Similar to how you can derive the normal distribution as the distribution where the probability near a point exponentially decays with the square of the number of standard deviations you are away from the mean I was wondering if its possible to derive a similar distribution with multiple different means $\mu_i$ each with its own standard deviation $\sigma_i$ where probability exponentially decays with the square of the number of standard deviations to the closest mean i.e. the density is
$$f(x)\propto exp(-(x-\mu_k)^2/(2\sigma_k^2))$$
where $\mu_k$ is the closest mean in terms of the number of standard deviations $\sigma_k$ from x to $\mu$.
Is it possible to integrate the expression above and find a normalisation coefficient?
It sounds a lot like a Gaussian mixture model which I've briefly read about.
If the probability exponentially decays with distance to the closest mean in terms of standard deviations then I believe you will get a normally shaped distribution around each mean and when you are equally close to two distributions in terms of standard deviations then the probability is equally likely that you came from either component and this is where the density will switch from one Gaussian shape to a Gaussian shape centred at another point.
Does that make sense?
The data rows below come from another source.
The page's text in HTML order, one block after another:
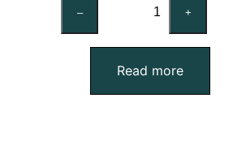
–
Air
Handling
Unit
+
Read more
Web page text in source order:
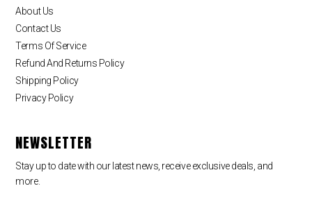
About Us
Contact Us
Terms Of Service
Refund And Returns Policy
Shipping Policy
Privacy Policy
NEWSLETTER
Stay up to date with our latest news, receive exclusive deals, and
more.
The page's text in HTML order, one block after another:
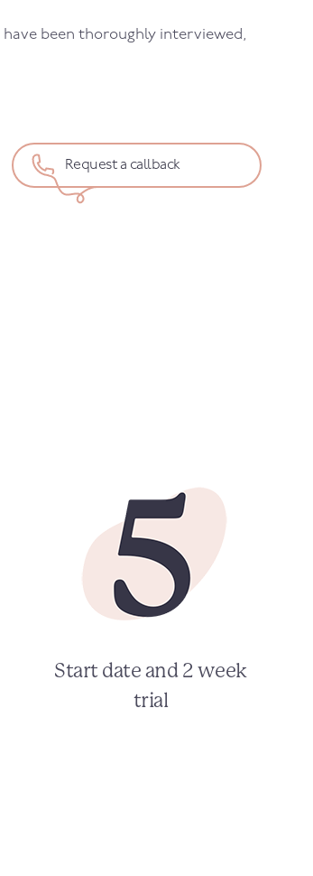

Basically I'm wondering if this characterisation of a density function that exponentially decays with the number of standard deviations to the closest $\mu_k$ is equivalent to the normal definition of a Gaussian mixture model where you have a linear combination of Gaussians where the coefficients are between zero and one.
EDIT: Another idea I had was imagine if instead of a finite number of discrete means you had a parametric curve such that the probability density exponentially decays with the number of standard deviations to the closest point on the curve. Now that definitely doesn't seem like a traditional Gaussian mixture model.